Comparison of COD-dipp ncMAPs with the literature
To assess the performance of our COD-dipp method, we conducted a comparison with the results of peptide-PRISME by Erhard and colleagues 2020 (49). Our comparison was based on three common studies (1, 14, 34) and resulted in 3,453 at 1% FDR from COD-dipp along with 4,576 ncMAPs at 10% FDR from Erhard and colleagues. We first aligned Erhard and colleagues’ ncMAPs to the human proteome and eliminated a small fraction (1.4%) that matched the canonical protein sequences (Fig. 4A, left-hand side). Because the COD-dipp ncMAPs were restricted to the 3FT of protein-coding genes, we aligned the remaining ncMAPs from Erhard and colleagues to the same 3FT database for comparison purposes. Fig. 4A (left-hand side) shows that 68.25% of ncMAPs were successfully mapped to the 3FT database. The rest (30.35%) that did not align to any of the human proteome or the 3FT database are shown in yellow on Fig. 4A left-hand side. This unmapped fraction consisted of ncMAPs from regions of the genome not studied herein, such as intergenic regions, antisense translation, etc. The successfully mapped fraction to the 3FT database (navy) of 3,123 ncMAPs along with 3,453 ncMAPs from COD-dipp were then compared, as shown in Fig. 4A right-hand side (see Supplementary Table S4). peptide-PRISME shared 38% (1,197) of its ncMAPs (intersection) with COD-dipp (Fig. 4A right-hand side) and showed 62% (1,926) of exclusive ones. Adjusting the higher FDR used by peptide-PRISME from 10% to 1% increased the shared fraction to 48.9% (Fig. 4B), along with a ∼2.4-fold decrease in total ncMAPs (from 4,576 to 1,916). At an FDR of 1%, COD-dipp identified 2.34 times more exclusive ncMAPs (2,298 vs. 979) from the 3FT of protein-coding genes.
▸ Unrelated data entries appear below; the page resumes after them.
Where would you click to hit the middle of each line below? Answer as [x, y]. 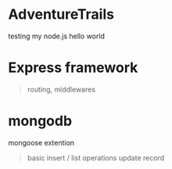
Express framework [73, 68]
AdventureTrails [61, 14]
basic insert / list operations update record [96, 157]
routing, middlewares [61, 89]
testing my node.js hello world [57, 36]
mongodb [40, 121]
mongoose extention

Comparison of COD-dipp ncMAPs with other studies. Because the COD-dipp ncMAPs are restricted to the 3-frame translation (3FT) of protein-coding genes, sequences from the literature were aligned to the same 3FT database for comparison purposes. The intersection is based on genomic coordinates to deal with sequences that partially match (i.e., longer, shorter, or partially overlapping). Because the Venn is generated by overlapping genomic coordinates of the ncMAPs, the original counts for each study are listed from left to right (i.e., on the right-hand side of panel C, the notation 29/41 refers to 29 instances for Chong and colleagues 2020 and 41 for COD-dipp). A, Comparison with peptide-PRISM published ncMAPs at a 10% FDR. COD-dipp ncMAPs were restricted to 3 studies in common with Erhard and colleagues 2020. B, Comparison with peptide-PRISM published ncMAPs at a 1% FDR. COD-dipp ncMAPs were restricted to 3 studies in common with Erhard and colleagues 2020. C, Comparison of the atlas of ncMAPs revealed by COD-dipp to 3 previous studies.
Comparison of COD-dipp ncMAPs with other studies. Because the COD-dipp ncMAPs are restricted to the 3-frame translation (3FT) of protein-coding genes, sequences from the literature were aligned to the same 3FT database for comparison purposes. The intersection is based on genomic coordinates to deal with sequences that partially match (i.e., longer, shorter, or partially overlapping). Because the Venn is generated by overlapping genomic coordinates of the ncMAPs, the original counts for each study are listed from left to right (i.e., on the right-hand side of panel C, the notation 29/41 refers to 29 instances for Chong and colleagues 2020 and 41 for COD-dipp). A, Comparison with peptide-PRISM published ncMAPs at a 10% FDR. COD-dipp ncMAPs were restricted to 3 studies in common with Erhard and colleagues 2020. B, Comparison with peptide-PRISM published ncMAPs at a 1% FDR. COD-dipp ncMAPs were restricted to 3 studies in common with Erhard and colleagues 2020. C, Comparison of the atlas of ncMAPs revealed by COD-dipp to 3 previous studies.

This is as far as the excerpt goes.